What trade-off does WaveNet-style convolutional sequence modeling make compared with RNNs?
Review Questions
- How does backpropagation through time lead to vanishing gradients in vanilla RNNs, and why do tanh/sigmoid derivatives matter?
- In an encoder-decoder translation system, what bottleneck does attention remove, and how do relevance weights determine what the decoder uses?

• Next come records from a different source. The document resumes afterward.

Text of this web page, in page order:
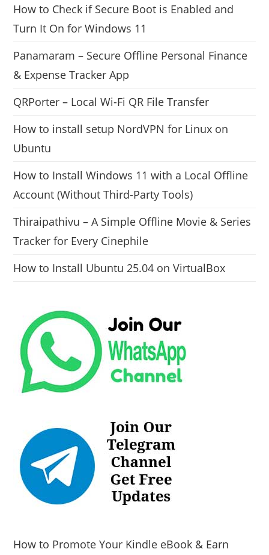
How to Check if Secure Boot is Enabled and
Turn It On for Windows 11
Panamaram – Secure Offline Personal Finance
& Expense Tracker App
QRPorter – Local Wi-Fi QR File Transfer
How to install setup NordVPN for Linux on
Ubuntu
How to Install Windows 11 with a Local Offline
Account (Without Third-Party Tools)
Thiraipathivu – A Simple Offline Movie & Series
Tracker for Every Cinephile
How to Install Ubuntu 25.04 on VirtualBox
How to Promote Your Kindle eBook & Earn

- During CTC decoding, what role do blank (epsilon) tokens play in producing repeated characters correctly?
Key Points
- 1
Sequence modeling tasks can be categorized by whether inputs and outputs are single values or sequences, including many-to-one, one-to-many, and many-to-many settings.
- 2
Vanilla RNNs reuse weights across time by updating a hidden state from (x_t, h_{t-1}), but they struggle with long-term dependencies due to vanishing gradients.
- 3
LSTMs add a cell state and gating (forget, input, output) to regulate information flow and preserve long-range context.
- 4
Early neural machine translation with RNN encoder-decoders improved performance using stacked LSTMs with residual connections, attention over all encoder states, and bidirectional encoding.
- 5
Attention replaces the fixed-size encoder bottleneck by computing relevance weights and forming weighted sums of encoder hidden states, often visualized as attention maps.
- 6
CTC loss supports sequence tasks with unknown alignment by emitting characters or blanks at each time step and then merging repeats while removing blanks.
- 7
RNNs are flexible but slower to train because they require sequential computation; convolutional alternatives like causal/dilated models improve training parallelism but can make inference more costly.